Check if $ x-4 $ is a factor of $ 12x^{4}+5x^{3}-50x^{2}-20x+8 $.
Answer
The synthetic division table is:
$$ \begin{array}{c|rrrrr}4&12&5&-50&-20&8\\& & 48& 212& 648& \color{black}{2512} \\ \hline &\color{blue}{12}&\color{blue}{53}&\color{blue}{162}&\color{blue}{628}&\color{orangered}{2520} \end{array} $$Because the remainder $ \left( \color{red}{ 2520 } \right) $ is not zero, we conclude that the $ x-4 $ is not a factor of $ 12x^{4}+5x^{3}-50x^{2}-20x+8$.
Explanation
First we need to create a synthetic division table.
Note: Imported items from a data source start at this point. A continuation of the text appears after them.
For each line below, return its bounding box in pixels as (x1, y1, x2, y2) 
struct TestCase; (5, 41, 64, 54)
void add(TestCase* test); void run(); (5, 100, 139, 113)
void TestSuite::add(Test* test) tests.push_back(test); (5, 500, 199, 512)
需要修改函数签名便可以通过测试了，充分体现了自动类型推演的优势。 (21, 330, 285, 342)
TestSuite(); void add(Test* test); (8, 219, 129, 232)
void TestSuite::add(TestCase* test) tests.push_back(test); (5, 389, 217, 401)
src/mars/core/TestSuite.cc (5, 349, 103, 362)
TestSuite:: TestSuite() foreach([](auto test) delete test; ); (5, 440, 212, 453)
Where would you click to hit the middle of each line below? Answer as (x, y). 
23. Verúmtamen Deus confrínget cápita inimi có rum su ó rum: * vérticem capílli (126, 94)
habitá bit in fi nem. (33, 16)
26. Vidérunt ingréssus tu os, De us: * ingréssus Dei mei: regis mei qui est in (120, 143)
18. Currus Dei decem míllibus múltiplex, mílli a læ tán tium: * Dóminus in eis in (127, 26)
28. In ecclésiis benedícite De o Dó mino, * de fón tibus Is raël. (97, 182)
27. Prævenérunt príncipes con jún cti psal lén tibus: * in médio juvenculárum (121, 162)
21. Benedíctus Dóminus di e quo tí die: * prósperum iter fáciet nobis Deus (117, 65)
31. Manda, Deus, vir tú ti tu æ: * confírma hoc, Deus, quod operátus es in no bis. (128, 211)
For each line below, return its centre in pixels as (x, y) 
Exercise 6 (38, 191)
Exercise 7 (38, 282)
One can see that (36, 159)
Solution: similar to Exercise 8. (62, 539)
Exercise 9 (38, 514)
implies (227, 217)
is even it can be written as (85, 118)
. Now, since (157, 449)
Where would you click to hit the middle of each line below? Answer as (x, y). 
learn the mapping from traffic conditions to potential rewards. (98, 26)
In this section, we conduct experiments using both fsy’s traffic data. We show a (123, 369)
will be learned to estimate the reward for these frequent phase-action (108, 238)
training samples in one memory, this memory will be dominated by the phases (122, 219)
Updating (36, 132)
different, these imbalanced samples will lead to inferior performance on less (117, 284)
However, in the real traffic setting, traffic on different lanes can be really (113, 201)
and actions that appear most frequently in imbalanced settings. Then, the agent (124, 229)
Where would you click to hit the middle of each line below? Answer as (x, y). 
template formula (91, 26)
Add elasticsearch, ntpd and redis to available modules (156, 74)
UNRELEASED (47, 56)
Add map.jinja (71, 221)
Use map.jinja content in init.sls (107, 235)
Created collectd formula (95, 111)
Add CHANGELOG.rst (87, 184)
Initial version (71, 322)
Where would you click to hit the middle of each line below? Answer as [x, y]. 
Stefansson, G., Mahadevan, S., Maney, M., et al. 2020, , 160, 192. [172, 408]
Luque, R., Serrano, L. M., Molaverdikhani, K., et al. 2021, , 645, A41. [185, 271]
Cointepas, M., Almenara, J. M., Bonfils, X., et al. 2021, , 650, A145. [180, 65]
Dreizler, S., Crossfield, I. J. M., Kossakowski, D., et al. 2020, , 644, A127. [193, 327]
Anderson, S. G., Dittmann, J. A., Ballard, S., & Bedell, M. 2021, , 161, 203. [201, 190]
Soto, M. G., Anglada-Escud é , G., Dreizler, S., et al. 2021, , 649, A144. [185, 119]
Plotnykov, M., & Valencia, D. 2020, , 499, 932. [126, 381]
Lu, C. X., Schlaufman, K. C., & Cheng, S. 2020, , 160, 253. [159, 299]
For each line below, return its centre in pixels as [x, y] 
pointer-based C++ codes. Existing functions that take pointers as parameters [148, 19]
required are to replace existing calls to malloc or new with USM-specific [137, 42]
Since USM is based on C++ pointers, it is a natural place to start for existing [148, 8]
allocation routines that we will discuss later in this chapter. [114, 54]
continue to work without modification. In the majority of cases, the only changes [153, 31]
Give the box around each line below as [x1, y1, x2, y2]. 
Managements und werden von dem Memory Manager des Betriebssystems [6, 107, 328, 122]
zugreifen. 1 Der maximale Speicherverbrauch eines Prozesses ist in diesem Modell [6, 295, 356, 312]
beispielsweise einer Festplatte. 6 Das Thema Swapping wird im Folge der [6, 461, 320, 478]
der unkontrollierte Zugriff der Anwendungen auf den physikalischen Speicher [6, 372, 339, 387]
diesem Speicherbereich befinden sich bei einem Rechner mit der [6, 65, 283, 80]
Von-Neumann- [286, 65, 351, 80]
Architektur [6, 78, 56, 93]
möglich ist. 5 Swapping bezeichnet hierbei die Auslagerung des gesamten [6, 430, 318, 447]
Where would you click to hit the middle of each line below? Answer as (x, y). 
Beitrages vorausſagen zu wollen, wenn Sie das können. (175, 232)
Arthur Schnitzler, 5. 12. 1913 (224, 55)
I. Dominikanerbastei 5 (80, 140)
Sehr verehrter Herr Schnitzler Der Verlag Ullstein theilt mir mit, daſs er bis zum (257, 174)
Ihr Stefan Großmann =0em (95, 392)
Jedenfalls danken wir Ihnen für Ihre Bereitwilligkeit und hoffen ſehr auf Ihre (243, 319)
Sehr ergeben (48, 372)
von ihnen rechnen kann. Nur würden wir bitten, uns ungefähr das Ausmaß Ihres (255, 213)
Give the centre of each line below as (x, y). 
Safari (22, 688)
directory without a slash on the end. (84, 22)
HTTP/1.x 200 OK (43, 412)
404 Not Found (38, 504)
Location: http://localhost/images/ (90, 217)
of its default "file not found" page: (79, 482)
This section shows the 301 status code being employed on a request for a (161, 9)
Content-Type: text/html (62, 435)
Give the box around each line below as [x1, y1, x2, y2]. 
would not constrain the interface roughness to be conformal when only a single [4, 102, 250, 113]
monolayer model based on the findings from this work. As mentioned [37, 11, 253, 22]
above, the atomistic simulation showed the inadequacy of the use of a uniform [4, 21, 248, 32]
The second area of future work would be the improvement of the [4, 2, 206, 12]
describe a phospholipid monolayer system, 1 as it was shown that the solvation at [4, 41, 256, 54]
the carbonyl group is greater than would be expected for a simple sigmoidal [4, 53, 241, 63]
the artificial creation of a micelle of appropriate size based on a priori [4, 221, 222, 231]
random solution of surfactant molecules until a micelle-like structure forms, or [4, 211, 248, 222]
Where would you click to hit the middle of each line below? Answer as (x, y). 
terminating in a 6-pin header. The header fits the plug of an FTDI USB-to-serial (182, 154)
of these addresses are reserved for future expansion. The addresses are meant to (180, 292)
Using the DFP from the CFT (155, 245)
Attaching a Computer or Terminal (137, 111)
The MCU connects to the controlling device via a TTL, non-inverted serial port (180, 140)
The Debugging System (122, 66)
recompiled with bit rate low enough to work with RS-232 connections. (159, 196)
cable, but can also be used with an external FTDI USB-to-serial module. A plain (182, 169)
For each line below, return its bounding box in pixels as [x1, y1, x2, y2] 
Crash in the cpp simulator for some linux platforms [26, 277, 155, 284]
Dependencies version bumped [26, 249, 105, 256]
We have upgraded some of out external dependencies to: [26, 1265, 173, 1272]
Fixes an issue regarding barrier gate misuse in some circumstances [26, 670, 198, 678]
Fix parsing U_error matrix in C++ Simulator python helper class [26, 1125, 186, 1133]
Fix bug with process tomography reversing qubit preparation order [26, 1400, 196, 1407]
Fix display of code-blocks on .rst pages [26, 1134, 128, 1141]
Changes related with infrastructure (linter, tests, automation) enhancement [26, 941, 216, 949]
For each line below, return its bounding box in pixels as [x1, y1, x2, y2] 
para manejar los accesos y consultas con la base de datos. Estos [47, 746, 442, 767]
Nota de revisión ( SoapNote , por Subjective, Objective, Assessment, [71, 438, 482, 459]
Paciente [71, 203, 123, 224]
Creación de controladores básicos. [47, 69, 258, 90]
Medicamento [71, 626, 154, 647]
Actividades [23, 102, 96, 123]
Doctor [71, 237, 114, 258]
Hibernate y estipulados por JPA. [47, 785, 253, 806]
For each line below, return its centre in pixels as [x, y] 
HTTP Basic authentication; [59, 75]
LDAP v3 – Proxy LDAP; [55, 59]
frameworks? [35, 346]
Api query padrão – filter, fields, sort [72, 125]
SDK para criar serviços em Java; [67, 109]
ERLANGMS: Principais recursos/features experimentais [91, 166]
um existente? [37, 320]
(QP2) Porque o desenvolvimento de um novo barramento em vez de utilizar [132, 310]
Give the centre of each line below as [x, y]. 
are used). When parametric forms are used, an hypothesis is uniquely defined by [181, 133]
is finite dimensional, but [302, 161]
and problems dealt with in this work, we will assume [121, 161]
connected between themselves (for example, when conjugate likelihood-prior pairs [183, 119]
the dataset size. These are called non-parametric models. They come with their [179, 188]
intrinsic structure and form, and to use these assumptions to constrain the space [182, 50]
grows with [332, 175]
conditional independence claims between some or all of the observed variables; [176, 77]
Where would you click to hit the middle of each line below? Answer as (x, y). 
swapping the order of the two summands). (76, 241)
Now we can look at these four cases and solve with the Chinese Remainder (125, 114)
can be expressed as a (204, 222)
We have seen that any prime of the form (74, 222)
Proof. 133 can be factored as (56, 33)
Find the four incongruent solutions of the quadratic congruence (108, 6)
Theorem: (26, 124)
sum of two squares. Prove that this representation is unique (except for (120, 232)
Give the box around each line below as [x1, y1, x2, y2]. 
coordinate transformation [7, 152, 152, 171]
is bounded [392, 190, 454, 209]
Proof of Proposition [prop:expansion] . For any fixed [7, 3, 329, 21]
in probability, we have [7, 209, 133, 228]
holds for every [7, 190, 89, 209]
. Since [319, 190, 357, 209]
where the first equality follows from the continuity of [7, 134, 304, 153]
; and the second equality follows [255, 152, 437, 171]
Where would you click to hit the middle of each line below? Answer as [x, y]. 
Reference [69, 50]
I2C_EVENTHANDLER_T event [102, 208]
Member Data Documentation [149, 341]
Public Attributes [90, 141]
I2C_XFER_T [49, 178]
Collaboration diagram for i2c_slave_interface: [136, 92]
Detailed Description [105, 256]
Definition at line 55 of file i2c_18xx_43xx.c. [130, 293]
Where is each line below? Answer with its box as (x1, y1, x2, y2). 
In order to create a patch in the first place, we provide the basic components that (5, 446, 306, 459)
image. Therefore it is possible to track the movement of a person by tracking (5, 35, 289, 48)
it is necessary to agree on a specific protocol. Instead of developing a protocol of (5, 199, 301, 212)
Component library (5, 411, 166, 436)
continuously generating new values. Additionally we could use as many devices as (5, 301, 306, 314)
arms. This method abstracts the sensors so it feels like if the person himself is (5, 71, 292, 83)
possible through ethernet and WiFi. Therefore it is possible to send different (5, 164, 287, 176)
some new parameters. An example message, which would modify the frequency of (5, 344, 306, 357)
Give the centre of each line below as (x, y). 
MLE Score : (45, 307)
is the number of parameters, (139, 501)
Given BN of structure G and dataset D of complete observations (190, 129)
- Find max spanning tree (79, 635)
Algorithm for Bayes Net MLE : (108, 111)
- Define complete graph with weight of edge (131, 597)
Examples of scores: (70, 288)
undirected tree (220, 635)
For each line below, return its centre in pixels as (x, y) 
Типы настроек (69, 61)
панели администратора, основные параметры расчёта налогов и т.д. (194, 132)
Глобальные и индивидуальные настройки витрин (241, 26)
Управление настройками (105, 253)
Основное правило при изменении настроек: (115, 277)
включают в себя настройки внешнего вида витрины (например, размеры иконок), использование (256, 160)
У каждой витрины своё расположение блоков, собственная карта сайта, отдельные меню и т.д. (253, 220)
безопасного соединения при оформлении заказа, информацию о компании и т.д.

Step 1 : Write down the coefficients of the dividend into division table. Put the zero from $ x -4 = 0 $ ( $ x = \color{blue}{ 4 } $ ) at the left.
$$ \begin{array}{c|rrrrr}\color{blue}{4}&12&5&-50&-20&8\\& & & & & \\ \hline &&&&& \end{array} $$Step 1 : Bring down the leading coefficient to the bottom row.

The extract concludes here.